Demandes reconventionnelles
- Débouté des demandes et à titre subsidiaire :
- Remboursement des jours de repos dont le salarié a bénéficié en application du fo rfait-jours 23 790,00 € Brut
- Remboursement de la somme perçue en application de la promesse de vente des titres de la société CHARTRAN INVESTISSEMENT 86 250,00 €
- Article 700 du Code de procédure civile 10 000,00 €
JUGEMENT:
FAITS
Le groupe ERGET est un groupe familial de sociétés créé en 1987 et contrôlé par la famille AA. Il est spécialisé dans l’expertise en responsabilité civile (exploitation, professionnelle, produits), en risques techniques (bris de machines, TRC, TRME) et en risques de construction (DO, RCD, PUC). Ses principaux clients sont les assurances et les entreprises. La société de tête animatrice du groupe ERGET est la société GROUPE ERGET SAS, dont l’actionnaire principal est la société FINANCIERE ERGET. Le principal dirigeant est M. AB AA.

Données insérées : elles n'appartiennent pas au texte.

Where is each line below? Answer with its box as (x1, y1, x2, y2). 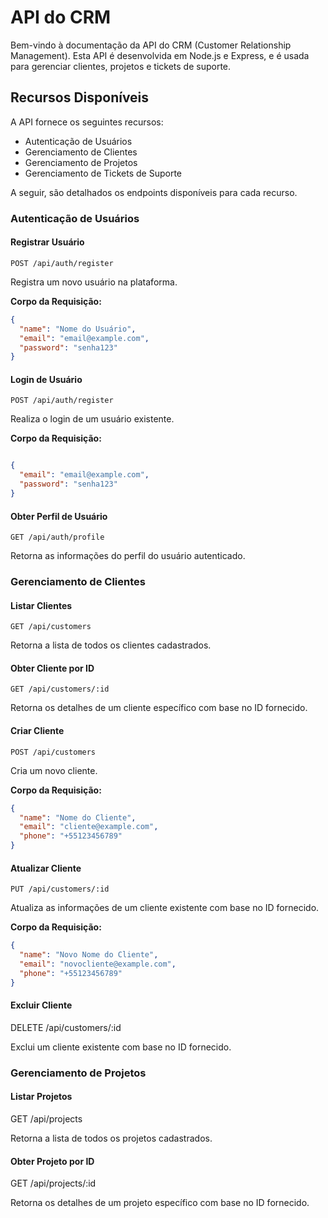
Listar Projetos (10, 1091, 73, 1103)
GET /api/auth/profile (10, 532, 105, 543)
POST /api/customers (10, 747, 97, 757)
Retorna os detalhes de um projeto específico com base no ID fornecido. (10, 1197, 310, 1209)
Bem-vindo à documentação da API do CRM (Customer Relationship (10, 39, 292, 51)
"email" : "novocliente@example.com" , (19, 959, 177, 970)
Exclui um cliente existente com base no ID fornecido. (10, 1041, 232, 1053)
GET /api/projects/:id (10, 1177, 97, 1190)
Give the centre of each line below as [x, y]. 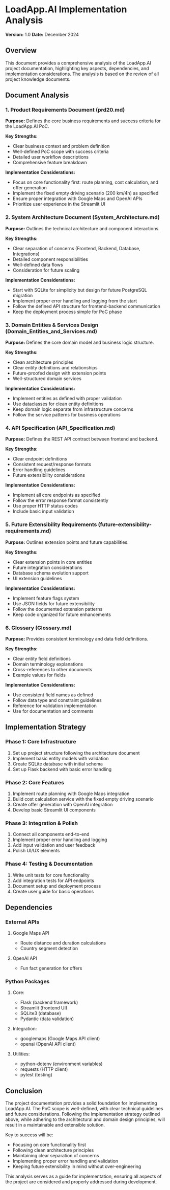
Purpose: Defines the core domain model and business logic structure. [80, 343]
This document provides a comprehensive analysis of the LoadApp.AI [78, 63]
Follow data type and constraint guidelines [57, 700]
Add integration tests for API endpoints [53, 880]
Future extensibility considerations [49, 475]
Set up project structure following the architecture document [76, 753]
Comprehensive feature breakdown [50, 163]
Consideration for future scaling [46, 270]
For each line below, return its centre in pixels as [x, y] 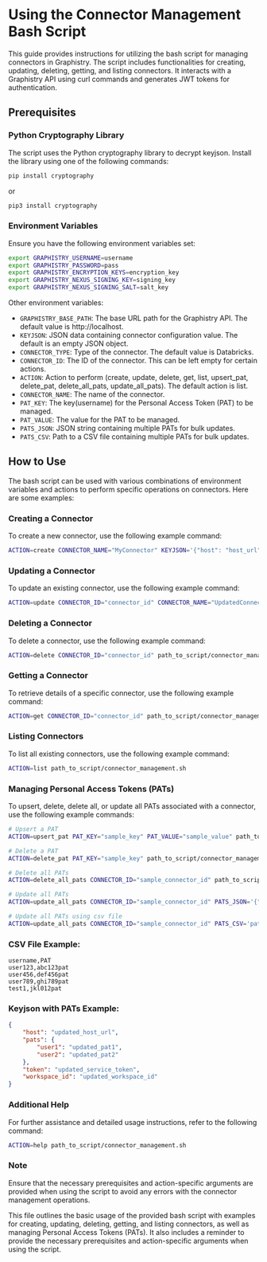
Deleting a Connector [50, 623]
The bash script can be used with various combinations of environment [125, 480]
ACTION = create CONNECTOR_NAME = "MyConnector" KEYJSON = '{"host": [115, 551]
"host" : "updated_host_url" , [71, 1033]
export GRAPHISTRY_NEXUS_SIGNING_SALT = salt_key [89, 288]
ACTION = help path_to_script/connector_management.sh [97, 1145]
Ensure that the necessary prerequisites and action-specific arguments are [131, 1183]
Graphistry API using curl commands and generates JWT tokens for [119, 79]
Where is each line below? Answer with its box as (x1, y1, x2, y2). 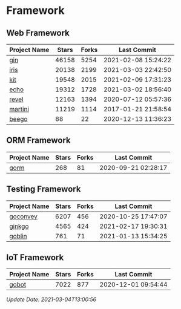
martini (9, 105, 29, 113)
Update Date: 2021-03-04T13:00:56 (6, 296, 97, 303)
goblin (9, 232, 27, 240)
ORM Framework (6, 135, 71, 146)
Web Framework (6, 28, 70, 38)
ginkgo (9, 222, 29, 230)
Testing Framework (6, 184, 81, 194)
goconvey (9, 212, 38, 221)
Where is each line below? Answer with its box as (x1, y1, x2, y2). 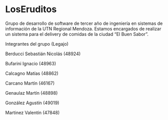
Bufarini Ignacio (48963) (5, 60, 57, 66)
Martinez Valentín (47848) (5, 109, 60, 115)
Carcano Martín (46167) (5, 80, 55, 86)
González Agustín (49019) (5, 100, 60, 106)
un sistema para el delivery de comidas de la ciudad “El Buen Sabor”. (5, 31, 149, 37)
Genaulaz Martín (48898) (5, 90, 58, 96)
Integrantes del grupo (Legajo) (5, 41, 69, 47)
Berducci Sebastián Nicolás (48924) (5, 51, 81, 57)
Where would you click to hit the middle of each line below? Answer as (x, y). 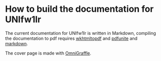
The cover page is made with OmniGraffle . (48, 53)
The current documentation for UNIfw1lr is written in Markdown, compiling (81, 33)
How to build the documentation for (80, 9)
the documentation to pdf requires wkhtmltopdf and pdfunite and (71, 38)
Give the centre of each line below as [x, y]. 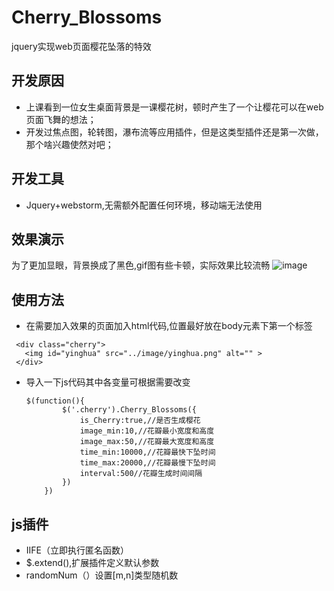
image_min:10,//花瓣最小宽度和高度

Le 04 janvier 2016, M. X Y a été embauché par un contrat à durée indéterminée en qualité de directeur des opérations et du développement. Par avenant du 29 juillet 2016, il était nommé Chief Operating Officer (directeur des opérations et du développement), au statut de cadre, niveau 3.3 coefficient 270 de la convention collective des bureaux d’études techniques, dite Syntec.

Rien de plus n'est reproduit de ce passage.